O economista-chefe do Banco Alfa, Luis Otavio de Souza Leal, também avalia que cresceu a chance de uma alta da Selic de 1 ponto porcentual no Copom desta semana após a Focus. Esse não é o cenário-base do economista, que espera alta de 0,75 ponto, a 4,25%, sinalização de nova alta da mesma magnitude em agosto e retirada da indicação de normalização parcial da política monetária, sem nenhuma qualificação sobre como deve ser o ajuste.

Mas ele admite que uma alta de 1 ponto daria um choque de credibilidade adicional a favor da convergência para a meta de inflação em 2022. “Ou pelo menos minimizaria o risco de piorar mais.
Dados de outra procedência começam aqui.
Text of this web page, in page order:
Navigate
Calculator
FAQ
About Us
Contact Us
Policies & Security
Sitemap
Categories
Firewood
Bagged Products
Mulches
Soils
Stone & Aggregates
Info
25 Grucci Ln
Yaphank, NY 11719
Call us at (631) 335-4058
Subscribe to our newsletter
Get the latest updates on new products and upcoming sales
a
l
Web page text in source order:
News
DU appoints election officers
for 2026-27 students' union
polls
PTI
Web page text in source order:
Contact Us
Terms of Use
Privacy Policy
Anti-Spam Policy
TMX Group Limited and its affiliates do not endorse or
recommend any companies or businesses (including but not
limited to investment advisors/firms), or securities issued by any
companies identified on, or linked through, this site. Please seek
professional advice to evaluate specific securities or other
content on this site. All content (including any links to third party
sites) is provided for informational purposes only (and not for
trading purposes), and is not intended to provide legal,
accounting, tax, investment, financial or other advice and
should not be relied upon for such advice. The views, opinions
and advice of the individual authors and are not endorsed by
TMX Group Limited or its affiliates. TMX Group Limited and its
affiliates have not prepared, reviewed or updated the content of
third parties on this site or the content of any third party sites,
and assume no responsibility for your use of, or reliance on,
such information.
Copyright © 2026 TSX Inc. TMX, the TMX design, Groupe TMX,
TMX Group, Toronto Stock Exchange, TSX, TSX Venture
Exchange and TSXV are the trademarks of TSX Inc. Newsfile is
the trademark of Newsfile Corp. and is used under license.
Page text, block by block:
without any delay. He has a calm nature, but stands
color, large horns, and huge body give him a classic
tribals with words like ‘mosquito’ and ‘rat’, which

Até porque seria um bom motivo para o dólar romper a barreira dos R$ 5,00. Por isso, não dá para descartar.” Atualmente, Souza Leal aguarda que o câmbio termine o ano em R$ 5,40, mas admite que pode ficar mais próximo de R$ 5,20.
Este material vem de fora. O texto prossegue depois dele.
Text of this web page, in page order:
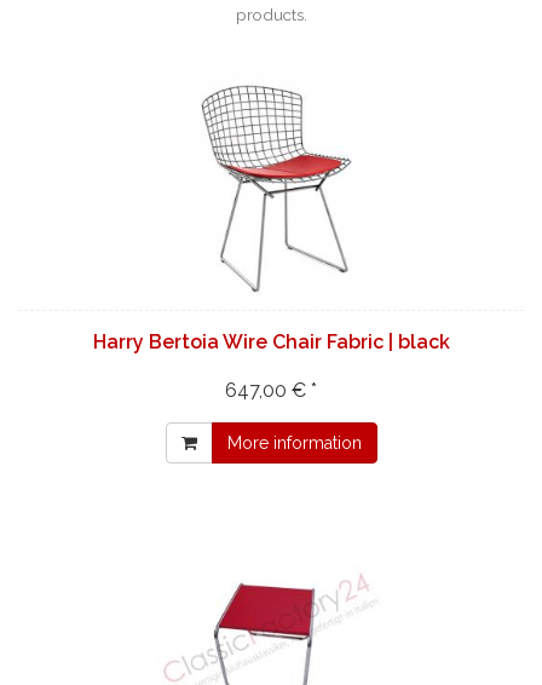
products.
Harry Bertoia Wire Chair Fabric | black
647,00 € *
More information
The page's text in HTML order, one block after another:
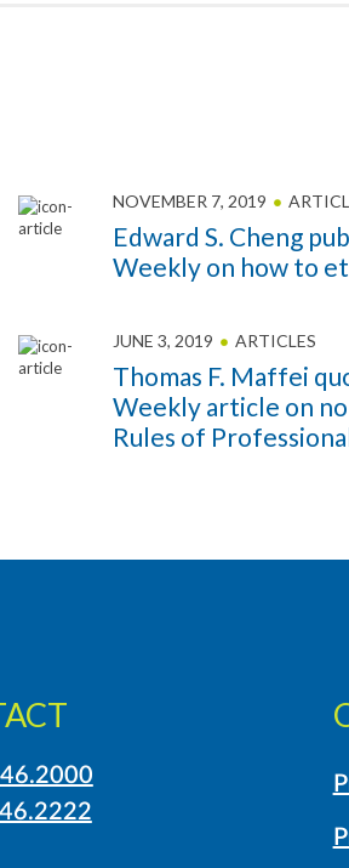
NOVEMBER 7, 2019
Edward S. Cheng
Weekly on how to
JUNE 3, 2019 ARTICLES
Thomas F. Maffei
Weekly article on
Rules of
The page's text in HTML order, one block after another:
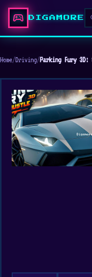
sports_esports DIGAMORE
Home/Driving/Parking Fury 3D:
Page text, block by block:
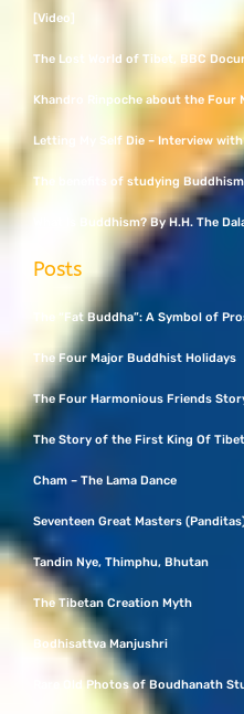
[Video]
The Lost World of Tibet, BBC
Khandro Rinpoche about the Four
Letting My Self Die – Interview
The benefits of studying
What Is Buddhism? By H.H. The
Posts
The “Fat Buddha”: A Symbol of
The Four Major Buddhist Holidays
The Four Harmonious Friends
The Story of the First King Of Tibet
Cham – The Lama Dance
Seventeen Great Masters
Tandin Nye, Thimphu, Bhutan
The Tibetan Creation Myth
Bodhisattva Manjushri
Rare Old Photos of Boudhanath
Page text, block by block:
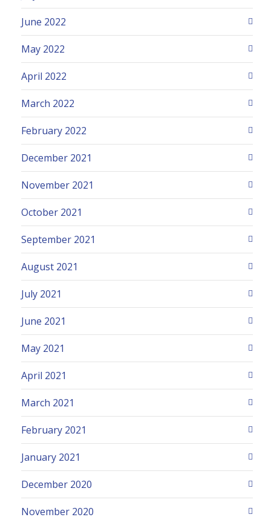
June 2022
May 2022
April 2022
March 2022
February 2022
December 2021
November 2021
October 2021
September 2021
August 2021
July 2021
June 2021
May 2021
April 2021
March 2021
February 2021
January 2021
December 2020
November 2020
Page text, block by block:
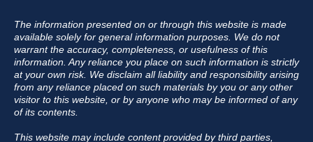
The information presented on or through this website is made
available solely for general information purposes. We do not
warrant the accuracy, completeness, or usefulness of this
information. Any reliance you place on such information is strictly
at your own risk. We disclaim all liability and responsibility arising
from any reliance placed on such materials by you or any other
visitor to this website, or by anyone who may be informed of any
of its contents.
This website may include content provided by third parties,
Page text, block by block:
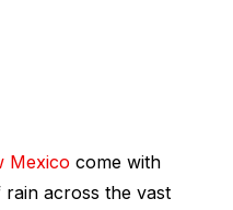
Mexico come with
across the vast
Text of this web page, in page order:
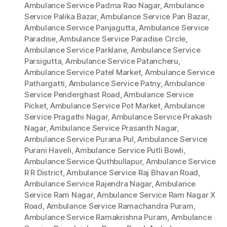
Ambulance Service Padma Rao Nagar,Ambulance
Service Palika Bazar,Ambulance Service Pan Bazar,
Ambulance Service Panjagutta,Ambulance Service
Paradise,Ambulance Service Paradise Circle,
Ambulance Service Parklane, Ambulance Service
Parsigutta, Ambulance Service Patancheru,
Ambulance Service Patel Market, Ambulance Service
Pathargatti, Ambulance Service Patny,Ambulance
Service Penderghast Road,Ambulance Service
Picket, Ambulance Service Pot Market,Ambulance
Service Pragathi Nagar, Ambulance Service Prakash
Nagar,Ambulance Service Prasanth Nagar,
Ambulance Service Purana Pul,Ambulance Service
Purani Haveli,Ambulance Service Putli Bowli,
Ambulance Service Quthbullapur, Ambulance Service
R R District,Ambulance Service Raj Bhavan Road,
Ambulance Service Rajendra Nagar,Ambulance
Service Ram Nagar,Ambulance Service Ram Nagar X
Road, Ambulance Service Ramachandra Puram,
Ambulance Service Ramakrishna Puram, Ambulance
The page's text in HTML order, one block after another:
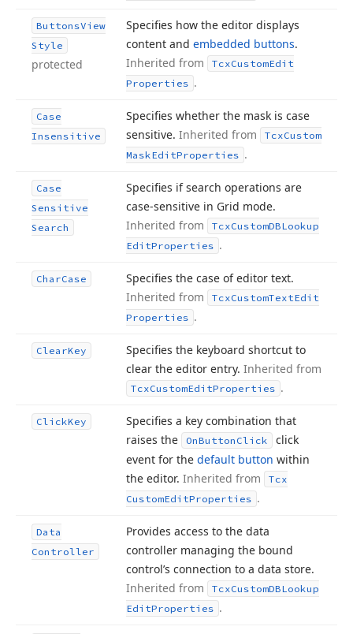
ButtonsView
Style
protected
Specifies how the editor displays
content and embedded buttons.
Inherited from
TcxCustomEdit
Properties .
Case
Insensitive
Specifies whether the mask is case
sensitive. Inherited from TcxCustom
MaskEditProperties .
Case
Sensitive
Search
Specifies if search operations are
case-sensitive in Grid mode.
Inherited from
TcxCustomDBLookup
EditProperties .
CharCase
Specifies the case of editor text.
Inherited from
TcxCustomTextEdit
Properties .
ClearKey
Specifies the keyboard shortcut to
clear the editor entry. Inherited from
TcxCustomEditProperties .
ClickKey
Specifies a key combination that
raises the
OnButton Click
click
event for the default button within
the editor. Inherited from
Tcx
CustomEditProperties .
Data
Controller
Provides access to the data
controller managing the bound
control’s connection to a data store.
Inherited from
TcxCustomDBLookup
EditProperties .
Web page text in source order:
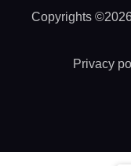
Copyrights
Privacy
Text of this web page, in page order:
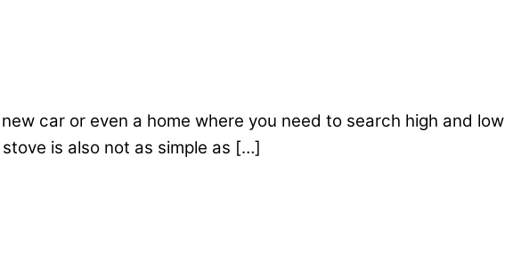
car or even a home where you need to search high and low
is also not as simple as […]
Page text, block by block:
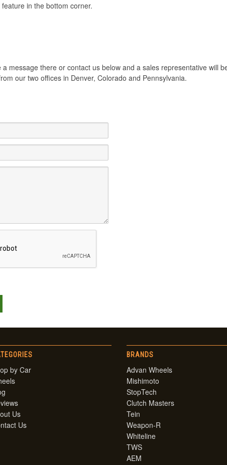
in the bottom corner.
message there or contact us below and a sales representative will
our two offices in Denver, Colorado and Pennsylvania.
by Car
Us
Us
BRANDS
Advan Wheels
Mishimoto
StopTech
Clutch Masters
Tein
Weapon-R
Whiteline
TWS
AEM
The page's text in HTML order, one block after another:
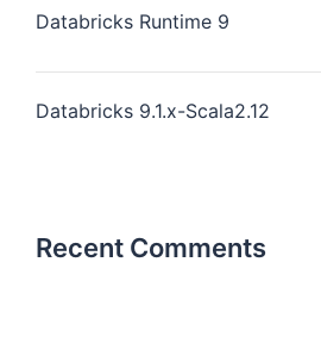
Databricks Runtime 9
Databricks 9.1.x-Scala2.12
Recent Comments
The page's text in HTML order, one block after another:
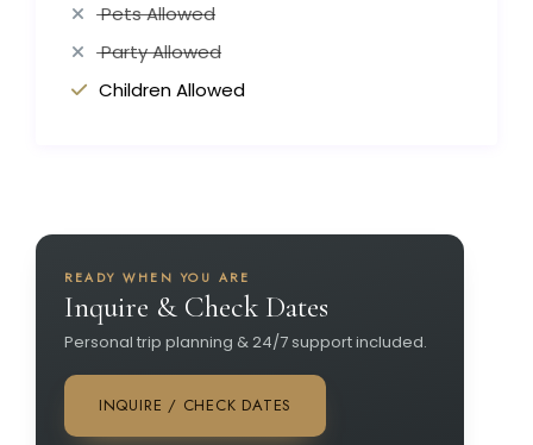
Pets Allowed
Party Allowed
Children Allowed
READY WHEN YOU ARE
Inquire & Check Dates
Personal trip planning & 24/7 support included.
INQUIRE / CHECK DATES
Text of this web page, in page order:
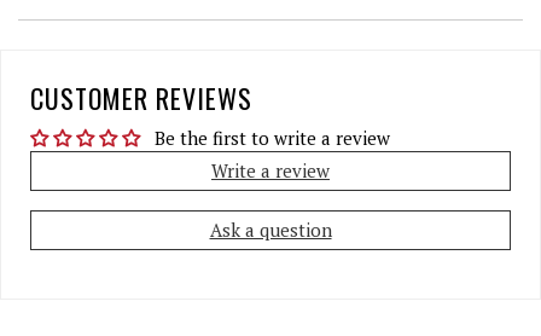
CUSTOMER REVIEWS
Be the first to write a review
Write a review
Ask a question

Para a Selic, o economista espera aumento até 6,25% em dezembro, chegando a 6,50% em janeiro. Ele ainda não acredita em um cenário em que os juros básicos tenham que ir além do nível neutro, porque, além do hiato do produto aberto com a pandemia de covid-19, o País ainda está “devendo” crescimento da recessão de 2015-2016. Em seus cálculos, essa dívida só seria paga na virada do primeiro para o segundo semestre de 2022.

Já o economista-chefe do Banco Fibra, Cristiano Oliveira, avalia que a retirada da sinalização de ajuste parcial da política monetária pelo Banco Central já seria uma indicação de que o Copom persegue uma Selic mais alta do que anteriormente. Além disso, Oliveira chama atenção para a queda na expectativa de Produto Interno Bruto (PIB) de 2022, também na Focus, de 2,38% para 2,31%. A mediana para 2021 subiu de 4,36% para 4,85%.
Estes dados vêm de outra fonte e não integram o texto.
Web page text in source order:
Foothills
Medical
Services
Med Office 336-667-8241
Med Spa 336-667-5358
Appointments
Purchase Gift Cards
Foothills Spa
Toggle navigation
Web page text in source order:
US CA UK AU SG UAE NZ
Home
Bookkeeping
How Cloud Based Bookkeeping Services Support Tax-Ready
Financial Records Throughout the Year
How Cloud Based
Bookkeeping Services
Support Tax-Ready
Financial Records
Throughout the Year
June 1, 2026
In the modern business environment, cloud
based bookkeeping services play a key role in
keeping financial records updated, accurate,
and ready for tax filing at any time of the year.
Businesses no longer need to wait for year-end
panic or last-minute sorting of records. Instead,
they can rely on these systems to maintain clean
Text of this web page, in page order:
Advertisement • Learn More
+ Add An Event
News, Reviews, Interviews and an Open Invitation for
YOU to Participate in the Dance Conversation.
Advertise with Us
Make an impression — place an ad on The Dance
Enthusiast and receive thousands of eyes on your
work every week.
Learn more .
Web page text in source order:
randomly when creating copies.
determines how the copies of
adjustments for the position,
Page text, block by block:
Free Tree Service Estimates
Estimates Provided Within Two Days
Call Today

“Se o Copom quiser ser mais ‘agressivo’, uma solução seria deixar em aberto o ritmo de alta para os próximos passos, sinalizando a possibilidade de aumentar o ritmo. Porém, acredito que a probabilidade é baixa neste momento, pois o desvio das expectativas para o IPCA de 2022 não é grande e ainda há muita incerteza no cenário”, diz Oliveira, que espera 6% para o juro básico no fim de 2021 e 7% no término de 2022.

Da mesma forma, o economista-chefe da Garde Asset, Daniel Weeks, afirma que não vê uma alteração tão profunda no cenário que demande uma urgência ainda maior no ajuste. “O passo de 0,75 ponto já é bem acelerado.” Para o economista, o Copom deve seguir o roteiro de aumentar o juro básico em 0,75 ponto esta semana e sinalizar outra alta da mesma magnitude. Além disso, deve alterar a indicação de ajuste parcial para ajuste completo, até o nível neutro. A Garde espera alta da taxa Selic a 6,50% no fim deste ano.